Dataset entries
━━━━━━━━

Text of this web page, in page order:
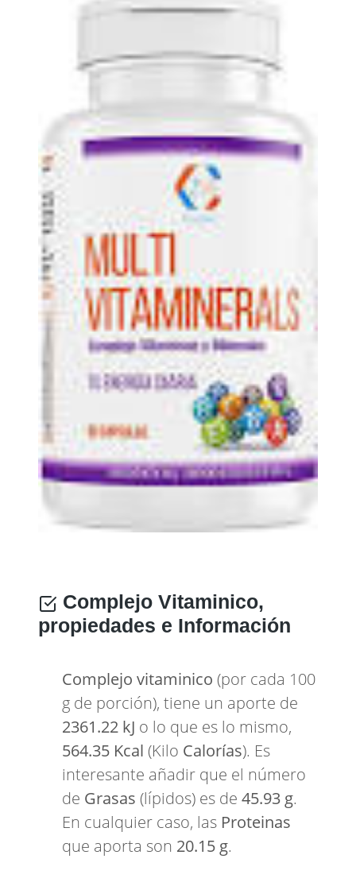
Complejo Vitaminico,
propiedades e Información
Complejo vitaminico (por cada 100
g de porción), tiene un aporte de
2361.22 kJ o lo que es lo mismo,
564.35 Kcal (Kilo Calorías). Es
interesante añadir que el número
de Grasas (lípidos) es de 45.93 g.
En cualquier caso, las Proteinas
que aporta son 20.15 g.
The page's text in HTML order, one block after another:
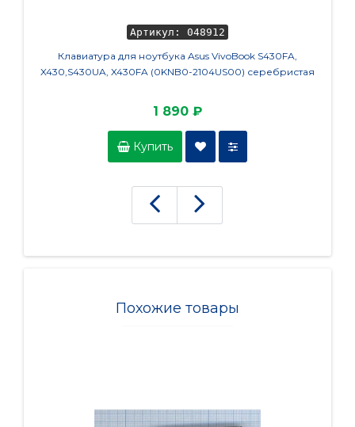
Артикул: 048912
Клавиатура для ноутбука Asus VivoBook S430FA,
X430,S430UA, X430FA (0KNB0-2104US00) серебристая
1 890 ₽
Купить
Похожие товары
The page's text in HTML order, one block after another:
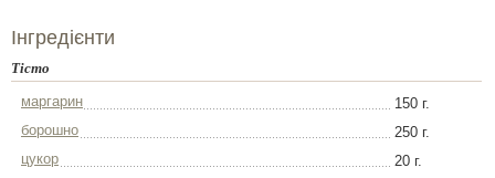
Інгредієнти
Тісто
маргарин
150 г.
борошно
250 г.
цукор
20 г.
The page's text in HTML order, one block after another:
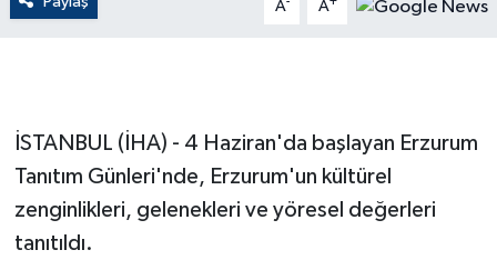
A A
İSTANBUL (İHA) - 4 Haziran'da başlayan Erzurum
Tanıtım Günleri'nde, Erzurum'un kültürel
zenginlikleri, gelenekleri ve yöresel değerleri
tanıtıldı.
Flaş Haber
GENEL
Güvenlik
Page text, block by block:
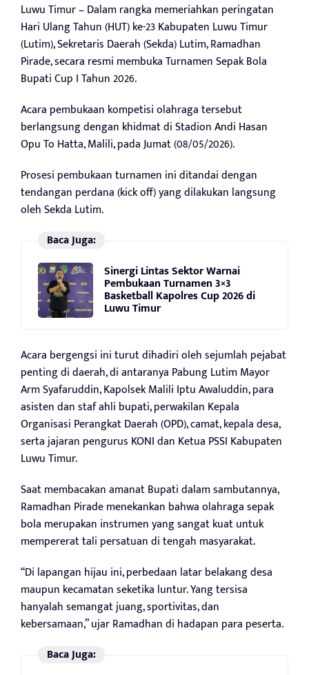
Luwu Timur – Dalam rangka memeriahkan peringatan
Hari Ulang Tahun (HUT) ke-23 Kabupaten Luwu Timur
(Lutim), Sekretaris Daerah (Sekda) Lutim, Ramadhan
Pirade, secara resmi membuka Turnamen Sepak Bola
Bupati Cup I Tahun 2026.
Acara pembukaan kompetisi olahraga tersebut
berlangsung dengan khidmat di Stadion Andi Hasan
Opu To Hatta, Malili, pada Jumat (08/05/2026).
Prosesi pembukaan turnamen ini ditandai dengan
tendangan perdana (kick off) yang dilakukan langsung
oleh Sekda Lutim.
Baca Juga:
Sinergi Lintas Sektor Warnai
Pembukaan Turnamen 3×3
Basketball Kapolres Cup 2026 di
Luwu Timur
Acara bergengsi ini turut dihadiri oleh sejumlah pejabat
penting di daerah, di antaranya Pabung Lutim Mayor
Arm Syafaruddin, Kapolsek Malili Iptu Awaluddin, para
asisten dan staf ahli bupati, perwakilan Kepala
Organisasi Perangkat Daerah (OPD), camat, kepala desa,
serta jajaran pengurus KONI dan Ketua PSSI Kabupaten
Luwu Timur.
Saat membacakan amanat Bupati dalam sambutannya,
Ramadhan Pirade menekankan bahwa olahraga sepak
bola merupakan instrumen yang sangat kuat untuk
mempererat tali persatuan di tengah masyarakat.
“Di lapangan hijau ini, perbedaan latar belakang desa
maupun kecamatan seketika luntur. Yang tersisa
hanyalah semangat juang, sportivitas, dan
kebersamaan,” ujar Ramadhan di hadapan para peserta.
Baca Juga:
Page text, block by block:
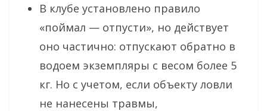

━━━━━━━━

In the records above, find the line that contains "Arm Syafaruddin, Kapolsek" and retype it and all lines after it exactly, leaving out any pictures.

Arm Syafaruddin, Kapolsek Malili Iptu Awaluddin, para
asisten dan staf ahli bupati, perwakilan Kepala
Organisasi Perangkat Daerah (OPD), camat, kepala desa,
serta jajaran pengurus KONI dan Ketua PSSI Kabupaten
Luwu Timur.
Saat membacakan amanat Bupati dalam sambutannya,
Ramadhan Pirade menekankan bahwa olahraga sepak
bola merupakan instrumen yang sangat kuat untuk
mempererat tali persatuan di tengah masyarakat.
“Di lapangan hijau ini, perbedaan latar belakang desa
maupun kecamatan seketika luntur. Yang tersisa
hanyalah semangat juang, sportivitas, dan
kebersamaan,” ujar Ramadhan di hadapan para peserta.
Baca Juga:
Page text, block by block:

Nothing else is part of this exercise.